● Work item: Below are the records; give again exactly the lines that run from the one with "性好的标志在实际应用中使用更加广泛，从某种程度上说，更有利于品牌形象的推广。" through the last line.

++++ Material for this exercise

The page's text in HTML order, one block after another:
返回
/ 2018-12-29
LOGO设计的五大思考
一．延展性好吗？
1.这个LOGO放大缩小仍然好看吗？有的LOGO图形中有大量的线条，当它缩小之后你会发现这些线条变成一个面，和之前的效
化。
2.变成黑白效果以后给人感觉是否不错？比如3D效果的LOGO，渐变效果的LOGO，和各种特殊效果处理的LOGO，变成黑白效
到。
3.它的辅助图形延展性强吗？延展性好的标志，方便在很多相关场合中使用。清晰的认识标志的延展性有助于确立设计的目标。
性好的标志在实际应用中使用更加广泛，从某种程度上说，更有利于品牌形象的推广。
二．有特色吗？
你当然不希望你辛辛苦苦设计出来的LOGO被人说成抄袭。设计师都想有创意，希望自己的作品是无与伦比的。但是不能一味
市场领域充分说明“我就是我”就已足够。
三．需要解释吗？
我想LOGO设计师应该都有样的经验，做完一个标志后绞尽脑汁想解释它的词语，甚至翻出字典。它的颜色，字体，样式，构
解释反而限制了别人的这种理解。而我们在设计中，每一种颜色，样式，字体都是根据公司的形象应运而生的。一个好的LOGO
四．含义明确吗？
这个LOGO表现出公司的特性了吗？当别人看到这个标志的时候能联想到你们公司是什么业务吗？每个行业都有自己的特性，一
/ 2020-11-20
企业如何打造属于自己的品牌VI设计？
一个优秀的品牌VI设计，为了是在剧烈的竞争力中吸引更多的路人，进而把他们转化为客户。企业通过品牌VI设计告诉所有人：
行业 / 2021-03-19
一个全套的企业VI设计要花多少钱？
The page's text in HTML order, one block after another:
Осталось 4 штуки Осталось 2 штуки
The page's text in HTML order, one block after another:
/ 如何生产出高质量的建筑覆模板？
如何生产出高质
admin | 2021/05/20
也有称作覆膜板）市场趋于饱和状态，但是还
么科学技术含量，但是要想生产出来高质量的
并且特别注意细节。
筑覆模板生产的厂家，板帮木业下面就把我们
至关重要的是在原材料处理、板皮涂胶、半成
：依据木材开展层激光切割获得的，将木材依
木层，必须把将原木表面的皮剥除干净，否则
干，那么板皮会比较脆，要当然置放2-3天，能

++++++++

● Worked solution:
性好的标志在实际应用中使用更加广泛，从某种程度上说，更有利于品牌形象的推广。
二．有特色吗？
你当然不希望你辛辛苦苦设计出来的LOGO被人说成抄袭。设计师都想有创意，希望自己的作品是无与伦比的。但是不能一味
市场领域充分说明“我就是我”就已足够。
三．需要解释吗？
我想LOGO设计师应该都有样的经验，做完一个标志后绞尽脑汁想解释它的词语，甚至翻出字典。它的颜色，字体，样式，构
解释反而限制了别人的这种理解。而我们在设计中，每一种颜色，样式，字体都是根据公司的形象应运而生的。一个好的LOGO
四．含义明确吗？
这个LOGO表现出公司的特性了吗？当别人看到这个标志的时候能联想到你们公司是什么业务吗？每个行业都有自己的特性，一
/ 2020-11-20
企业如何打造属于自己的品牌VI设计？
一个优秀的品牌VI设计，为了是在剧烈的竞争力中吸引更多的路人，进而把他们转化为客户。企业通过品牌VI设计告诉所有人：
行业 / 2021-03-19
一个全套的企业VI设计要花多少钱？
The page's text in HTML order, one block after another:
Осталось 4 штуки Осталось 2 штуки
The page's text in HTML order, one block after another:
/ 如何生产出高质量的建筑覆模板？
如何生产出高质
admin | 2021/05/20
也有称作覆膜板）市场趋于饱和状态，但是还
么科学技术含量，但是要想生产出来高质量的
并且特别注意细节。
筑覆模板生产的厂家，板帮木业下面就把我们
至关重要的是在原材料处理、板皮涂胶、半成
：依据木材开展层激光切割获得的，将木材依
木层，必须把将原木表面的皮剥除干净，否则
干，那么板皮会比较脆，要当然置放2-3天，能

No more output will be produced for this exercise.